Cerebral malaria (CM) is a severe neurological manifestation of infection with Plasmodium species. Mortality is high and neurocognitive deficits may persist in recovered patients. Evidences obtained from humans and in a rodent malaria model indicate that sequestration of infected erythrocytes within cerebral blood vessels and neuroinflammation are essential components of CM. Hence, to fulfill the promise of immune-based therapeutic interventions, a better understanding of relevant mechanisms of CM pathogenesis is needed.

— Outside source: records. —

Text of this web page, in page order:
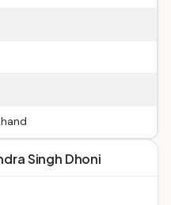
Singh Dhoni
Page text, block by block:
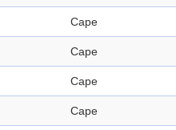
Cape
Cape
Cape
Cape
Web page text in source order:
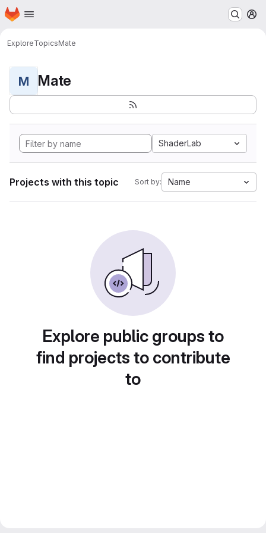
Skip to main content
Homepage
ExploreTopicsMate
M Mate
ShaderLab
Projects with this topic Sort by: Name
Explore public groups to
find projects to contribute
to
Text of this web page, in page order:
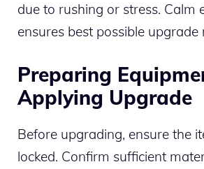
due to rushing or stress. Calm
ensures best possible upgrade
Preparing
Applying Upgrade
Before upgrading, ensure the
locked. Confirm sufficient
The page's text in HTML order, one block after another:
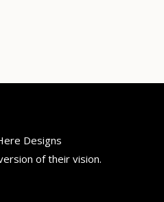
Designs
of their vision.
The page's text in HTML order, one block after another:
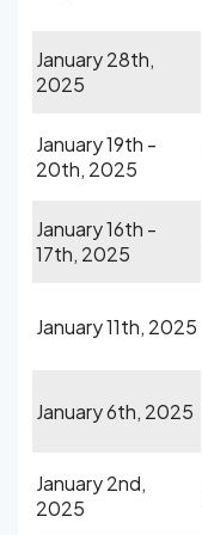
January 28th,
2025
January 19th -
20th, 2025
January 16th -
17th, 2025
January 11th, 2025
January 6th, 2025
January 2nd,
2025
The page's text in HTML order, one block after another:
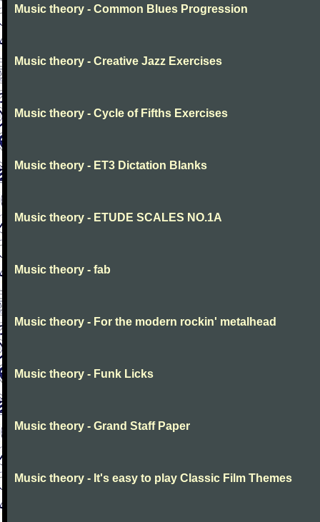
Music theory - Common Blues Progression
Music theory - Creative Jazz Exercises
Music theory - Cycle of Fifths Exercises
Music theory - ET3 Dictation Blanks
Music theory - ETUDE SCALES NO.1A
Music theory - fab
Music theory - For the modern rockin' metalhead
Music theory - Funk Licks
Music theory - Grand Staff Paper
Music theory - It's easy to play Classic Film Themes
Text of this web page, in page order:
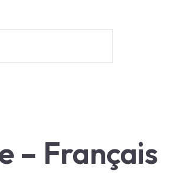
– Français
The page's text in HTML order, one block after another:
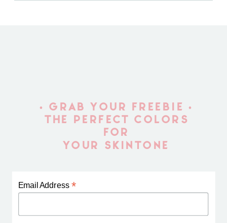
Email Address*
• GRAB YOUR FREEBIE •
THE PERFECT COLORS
FOR
YOUR SKINTONE
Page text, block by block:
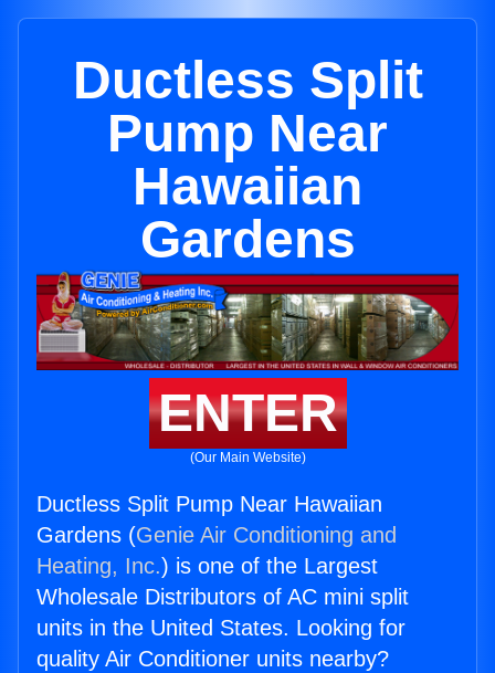
Ductless Split
Pump Near
Hawaiian
Gardens
ENTER
(Our Main Website)
Ductless Split Pump Near Hawaiian
Gardens (Genie Air Conditioning and
Heating, Inc.) is one of the Largest
Wholesale Distributors of AC mini split
units in the United States. Looking for
quality Air Conditioner units nearby?
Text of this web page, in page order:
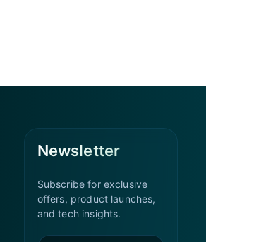
Newsletter
Subscribe for exclusive
offers, product launches,
and tech insights.
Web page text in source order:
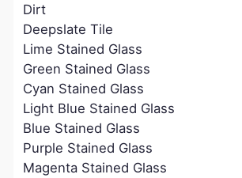
Dirt
Deepslate Tile
Lime Stained Glass
Green Stained Glass
Cyan Stained Glass
Light Blue Stained Glass
Blue Stained Glass
Purple Stained Glass
Magenta Stained Glass
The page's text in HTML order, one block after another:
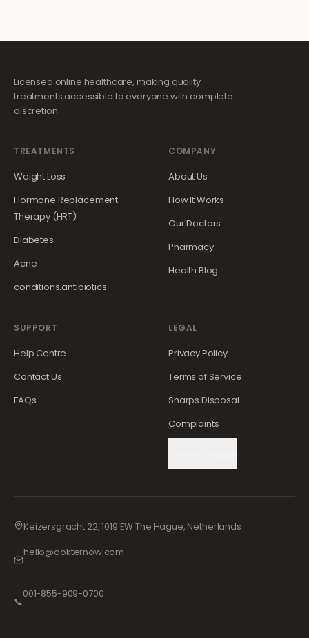
Licensed online healthcare, making quality
treatments accessible to everyone with complete
discretion.
TREATMENTS
Weight Loss
Hormone Replacement
Therapy (HRT)
Diabetes
Acne
conditions.antibiotics
COMPANY
About Us
How It Works
Our Doctors
Pharmacy
Health Blog
SUPPORT
Help Centre
Contact Us
FAQs
LEGAL
Privacy Policy
Terms of Service
Sharps Disposal
Complaints
Keizersgracht 22, 1019 EW The Hague, Netherlands
hello@dokternow.com
📞
001-855-909-0700
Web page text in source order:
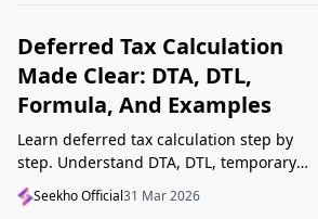
Deferred Tax Calculation
Made Clear: DTA, DTL,
Formula, And Examples
Learn deferred tax calculation step by
step. Understand DTA, DTL, temporary
differences, tax rates, journal impact, and
examples in one clear guide.
Seekho Official31 Mar 2026
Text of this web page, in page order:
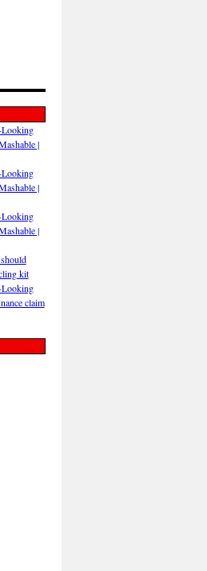
Looking
|
Looking
|
Looking
|
kit
Looking
claim
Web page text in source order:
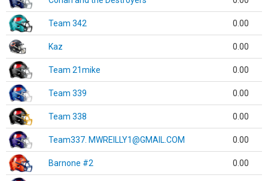
Team 342 0.00
Kaz 0.00
Team 21mike 0.00
Team 339 0.00
Team 338 0.00
Team337. MWREILLY1@GMAIL.COM 0.00
Barnone #2 0.00
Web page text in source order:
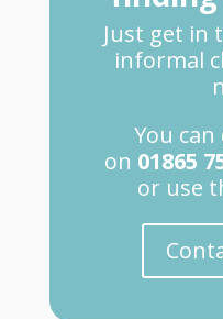
Just get in
informal
You
on 01865
or use
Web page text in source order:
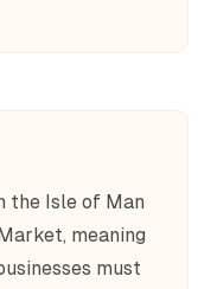
the Isle of Man
meaning
must
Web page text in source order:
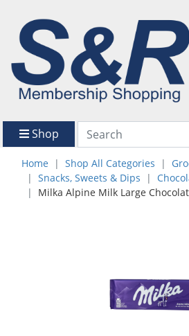
Shop
Home Shop All Categories
Snacks, Sweets & Dips
Milka Alpine Milk Large
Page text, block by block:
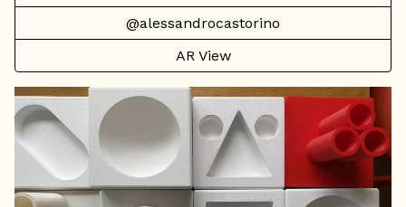
@alessandrocastorino
AR View
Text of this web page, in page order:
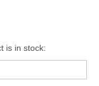
is in stock:
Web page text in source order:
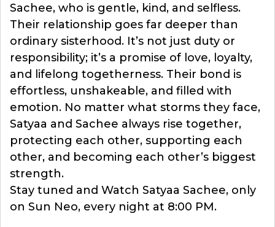
Sachee, who is gentle, kind, and selfless.
Their relationship goes far deeper than
ordinary sisterhood. It’s not just duty or
responsibility; it’s a promise of love, loyalty,
and lifelong togetherness. Their bond is
effortless, unshakeable, and filled with
emotion. No matter what storms they face,
Satyaa and Sachee always rise together,
protecting each other, supporting each
other, and becoming each other’s biggest
strength.
Stay tuned and Watch Satyaa Sachee, only
on Sun Neo, every night at 8:00 PM.
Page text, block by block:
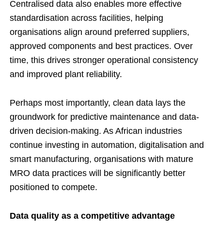
Centralised data also enables more effective
standardisation across facilities, helping
organisations align around preferred suppliers,
approved components and best practices. Over
time, this drives stronger operational consistency
and improved plant reliability.
Perhaps most importantly, clean data lays the
groundwork for predictive maintenance and data-
driven decision-making. As African industries
continue investing in automation, digitalisation and
smart manufacturing, organisations with mature
MRO data practices will be significantly better
positioned to compete.
Data quality as a competitive advantage
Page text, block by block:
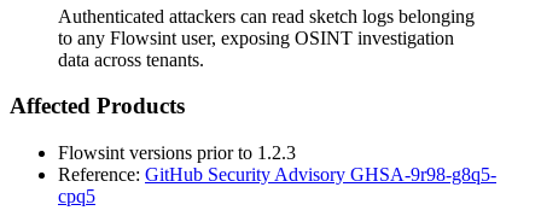
Authenticated attackers can read sketch logs belonging
to any Flowsint user, exposing OSINT investigation
data across tenants.
Affected Products
Flowsint versions prior to 1.2.3
Reference: GitHub Security Advisory GHSA-9r98-g8q5-
cpq5
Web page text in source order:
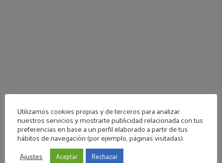
Accordion with Custom Colors
Utilizamos cookies propias y de terceros para analizar
nuestros servicios y mostrarte publicidad relacionada con tus
preferencias en base a un perfil elaborado a partir de tus
hábitos de navegación (por ejemplo, páginas visitadas).
Ajustes
Aceptar Rechazar
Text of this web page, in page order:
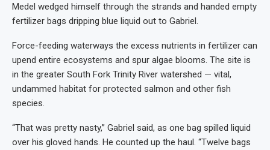
Medel wedged himself through the strands and handed empty
fertilizer bags dripping blue liquid out to Gabriel.
Force-feeding waterways the excess nutrients in fertilizer can
upend entire ecosystems and spur algae blooms. The site is
in the greater South Fork Trinity River watershed — vital,
undammed habitat for protected salmon and other fish
species.
“That was pretty nasty,” Gabriel said, as one bag spilled liquid
over his gloved hands. He counted up the haul. “Twelve bags
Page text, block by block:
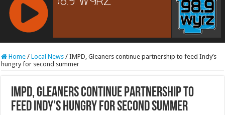
RCAST.NET
Home / Local News / IMPD, Gleaners continue partnership to feed Indy’s
hungry for second summer
IMPD, Gleaners continue partnership to
feed Indy’s hungry for second summer
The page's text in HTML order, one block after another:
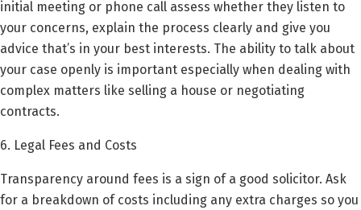
initial meeting or phone call assess whether they listen to
your concerns, explain the process clearly and give you
advice that’s in your best interests. The ability to talk about
your case openly is important especially when dealing with
complex matters like selling a house or negotiating
contracts.
6. Legal Fees and Costs
Transparency around fees is a sign of a good solicitor. Ask
for a breakdown of costs including any extra charges so you
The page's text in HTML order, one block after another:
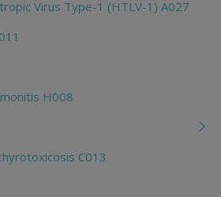
Virus Type-1 (HTLV-1) A027
H008
C013
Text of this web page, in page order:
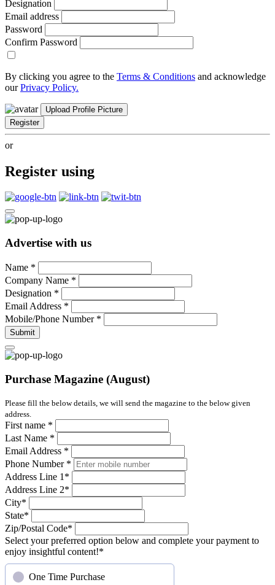
Designation
Email address
Password
Confirm Password
By clicking you agree to the Terms & Conditions and acknowledge
ourPrivacy Policy.
Upload Profile Picture
Register
or
Register using
Advertise with us
Name *
Company Name *
Designation *
Email Address *
Mobile/Phone Number *
Submit
Purchase Magazine (August)
Please fill the below details, we will send the magazine to the below given
address.
First name *
Last Name *
Email Address *
Phone Number *
Address Line 1 *
Address Line 2*
City*
State*
Zip/Postal Code*
Select your preferred option below and complete your payment to
enjoy insightful content!*
One Time Purchase
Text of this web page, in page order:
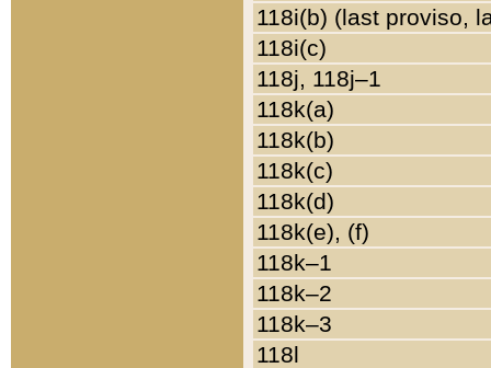
118i(b) (last proviso,
118i(c)
118j, 118j–1
118k(a)
118k(b)
118k(c)
118k(d)
118k(e), (f)
118k–1
118k–2
118k–3
118l
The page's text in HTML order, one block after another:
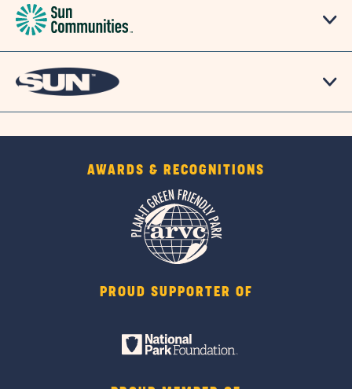
AWARDS & RECOGNITIONS
PROUD SUPPORTER OF
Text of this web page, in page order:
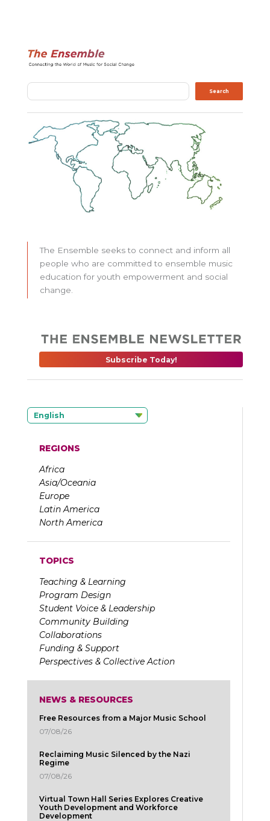
Search Search
The Ensemble seeks to connect and inform all
people who are committed to ensemble music
education for youth empowerment and social
change.
Subscribe Today!
English
REGIONS
Africa
Asia/Oceania
Europe
Latin America
North America
TOPICS
Teaching & Learning
Program Design
Student Voice & Leadership
Community Building
Collaborations
Funding & Support
Perspectives & Collective Action
NEWS & RESOURCES
Free Resources from a Major Music School
07/08/26
Reclaiming Music Silenced by the Nazi
Regime
07/08/26
Virtual Town Hall Series Explores Creative
Youth Development and Workforce
Development
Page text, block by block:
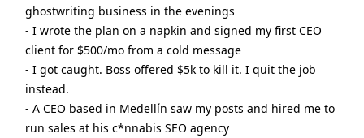
ghostwriting business in the evenings
- I wrote the plan on a napkin and signed my first CEO
client for $500/mo from a cold message
- I got caught. Boss offered $5k to kill it. I quit the job
instead.
- A CEO based in Medellín saw my posts and hired me to
run sales at his c*nnabis SEO agency
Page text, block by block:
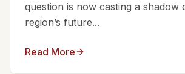
question is now casting a shadow
region’s future...
Read More
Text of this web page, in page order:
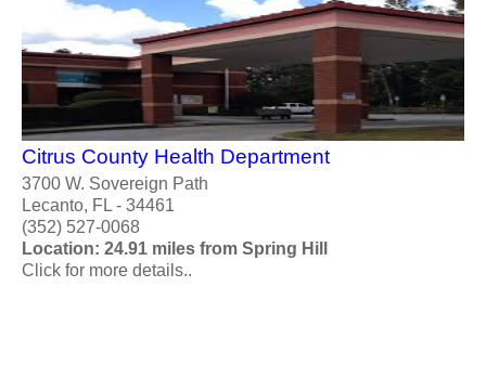
Citrus County Health Department
3700 W. Sovereign Path
Lecanto, FL - 34461
(352) 527-0068
Location: 24.91 miles from Spring Hill
Click for more details..
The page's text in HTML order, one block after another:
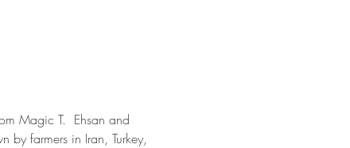
Magic T.  Ehsan and
by farmers in Iran, Turkey,
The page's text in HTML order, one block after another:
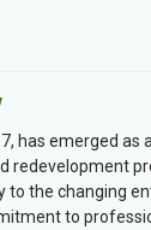
has emerged
redevelopment
to the changing
to
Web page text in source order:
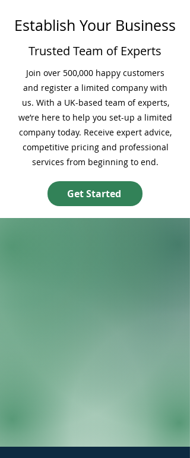
Establish Your Business
Trusted Team of Experts
Join over 500,000 happy customers
and register a limited company with
us. With a UK-based team of experts,
we’re here to help you set-up a limited
company today. Receive expert advice,
competitive pricing and professional
services from beginning to end.
Get Started
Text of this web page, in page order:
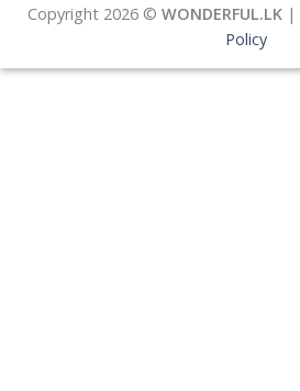
Copyright 2026 © WONDERFUL.LK|
Policy
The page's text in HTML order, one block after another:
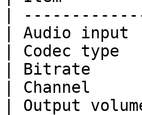
|
| Audio input
| Codec
| Bitrate
| Channel
| Output
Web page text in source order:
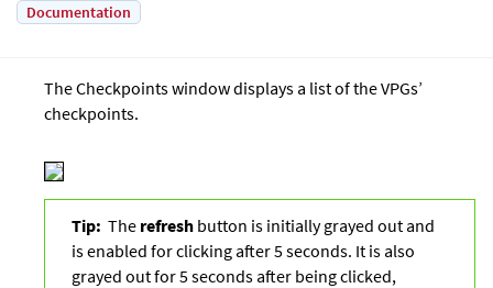
Documentation
The Checkpoints window displays a list of the VPGs’
checkpoints.
Tip: The refresh button is initially grayed out and
is enabled for clicking after 5 seconds. It is also
grayed out for 5 seconds after being clicked,
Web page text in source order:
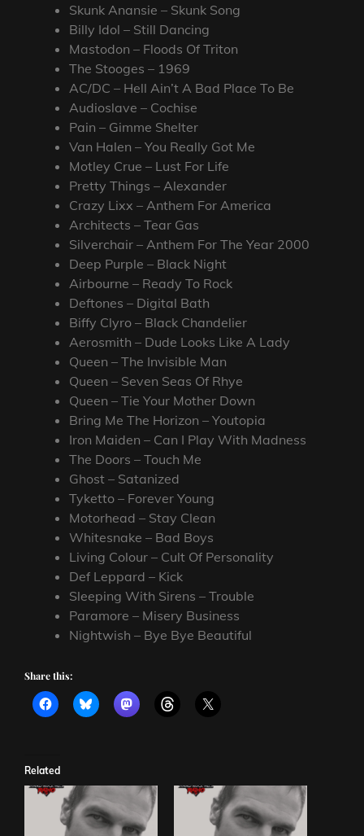
Skunk Anansie – Skunk Song
Billy Idol – Still Dancing
Mastodon – Floods Of Triton
The Stooges – 1969
AC/DC – Hell Ain’t A Bad Place To Be
Audioslave – Cochise
Pain – Gimme Shelter
Van Halen – You Really Got Me
Motley Crue – Lust For Life
Pretty Things – Alexander
Crazy Lixx – Anthem For America
Architects – Tear Gas
Silverchair – Anthem For The Year 2000
Deep Purple – Black Night
Airbourne – Ready To Rock
Deftones – Digital Bath
Biffy Clyro – Black Chandelier
Aerosmith – Dude Looks Like A Lady
Queen – The Invisible Man
Queen – Seven Seas Of Rhye
Queen – Tie Your Mother Down
Bring Me The Horizon – Youtopia
Iron Maiden – Can I Play With Madness
The Doors – Touch Me
Ghost – Satanized
Tyketto – Forever Young
Motorhead – Stay Clean
Whitesnake – Bad Boys
Living Colour – Cult Of Personality
Def Leppard – Kick
Sleeping With Sirens – Trouble
Paramore – Misery Business
Nightwish – Bye Bye Beautiful
Share this:
Related
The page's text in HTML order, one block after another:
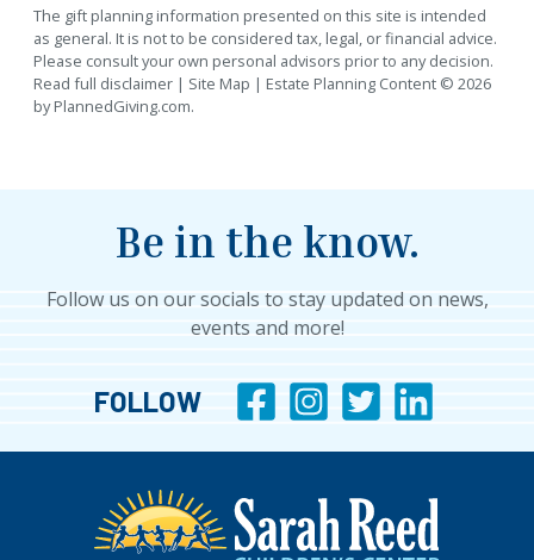
The gift planning information presented on this site is intended
as general. It is not to be considered tax, legal, or financial advice.
Please consult your own personal advisors prior to any decision.
Read full disclaimer | Site Map | Estate Planning Content © 2026
byPlannedGiving.com.
Be in the know.
Follow us on our socials to stay updated on news,
events and more!
FOLLOW
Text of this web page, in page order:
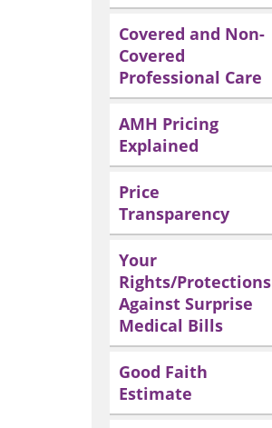
Covered and Non-
Covered
Professional Care
AMH Pricing
Explained
Price
Transparency
Your
Rights/Protections
Against Surprise
Medical Bills
Good Faith
Estimate
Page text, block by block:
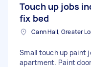
Touch up jobs
fix bed
Small touch up paint
apartment. Paint
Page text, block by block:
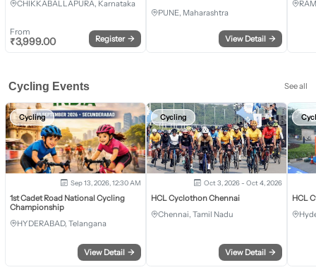
CHIKKABALLAPURA, Karnataka
From
₹3,999.00 Register →
PUNE, Maharashtra
View Detail →
Cycling Events See all
Cycling
Sep 13, 2026, 12:30 AM
1st Cadet Road National Cycling
Championship
HYDERABAD, Telangana
View Detail →
Cycling
Oct 3, 2026 - Oct 4, 2026
HCL Cyclothon Chennai
Chennai, Tamil Nadu
View Detail →
HCL
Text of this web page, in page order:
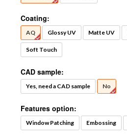
Coating:
AQ Glossy UV Matte UV
Soft Touch
CAD sample:
Yes, need a CAD sample No
Features option:
Window Patching Embossing
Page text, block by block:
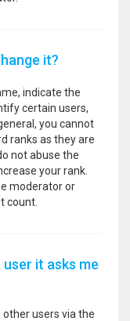
it?
indicate the
certain users,
you cannot
ranks as they are
not abuse the
your rank.
moderator or
count.
it asks me
users via the
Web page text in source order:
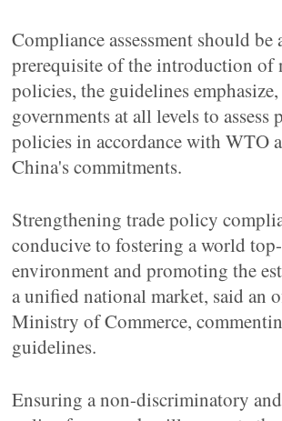
Compliance assessment should be
prerequisite of the introduction of
policies, the guidelines
governments at all levels to assess
policies in accordance with WTO
China's commitments.
Strengthening trade policy
conducive to fostering a world
environment and promoting the
a unified national market, said an
Ministry of Commerce,
guidelines.
Ensuring a non-discriminatory

While a variety of immune cells, primarily CD8+ T cells, are involved, the mechanisms that govern immune cell cooperation leading to this lethal pathology are poorly understood. Using selective depletions recent studies have demonstrated the importance of CD11c+MHC-IIhi dendritic cells (DCs) as well as CD11b+F4/80+Ly6c+CCR2+ inflammatory monocytes (iMOs), both in host resistance to Plasmodium and pathogenesis of CM. Although these cell subsets have overlapping functions, DCs are more specialized in antigen presentation and shaping T cell mediated immunity. However, the main DC subset(s) that mediate CM development has not been defined. We found that infection with P. berghei ANKA (Pba) promotes a massive differentiation of iMOs into splenic monocyte derived dendritic cells (MO- DCs) at 5 days post-infection, and two days later they emerge in the CNS culminating in the development of lethal CM. Thus, our main hypothesis is that MO-DCs are central players in promoting neuroinflammation in PbA infected mice. Our goal is to interrogate what are the endogenous elements that promote differentiation of iMOs into MO-DCs and the mechanism by which MO-DCs promote neuroinflammation in rodent malaria.
Our first aim i s to fully characterize the malaria-induced splenic MO-DCs based on cell surface markers, morphological properties, and unbiased analysis of gene expression. Our preliminary results indicate that the highly purified MO-DCs (CD11c+MHC-IIhi CD11b+F4/80+DC-SIGN+Ly6c+) express high levels of IFN?-inducible chemokines, CXCL9 and CXCL10, as well as the chemokine receptor CCR5, thus we named these cells CCR5+CXCL9/10+ MO-DCs. Furthermore, activation of nucleic acid sensing TLRs have been shown to initiate cytokine response by both human and mouse macrophages and DCs exposed to Plasmodium components. Hence, in the second aim we will investigate the importance of TLR activation as well as IFN? in promoting MO-DCs differentiation and function. Finally, in Aim 3 we will investigate the emergence of MO-DCs in the CNS of PbA infected mice. Our preliminary data also suggest that CCR5 is a key chemokine receptor that mediates MO-DC migration into inflamed brain. We hypothesize that once in the CNS, MO-DCs are important source of CXCL9 and CXCL10, amplifying recruitment and activation of pathogenic CD8+ T lymphocytes. Taken together, these studies will provide novel and significant insights into the mechanisms that DCs mediate the development of neuroinflammation and pathogenesis of malaria.

Public Health Relevance

Malaria is the world's most common infectious disease, and kills millions of individuals annually. US citizens risk obtaining malaria when they travel or are engaged in military operations in tropical areas. The purpose of this grant is to gain a better understanding of why malaria causes disease in the hopes that better therapies can be devised, including an effective vaccine that might prevent malaria.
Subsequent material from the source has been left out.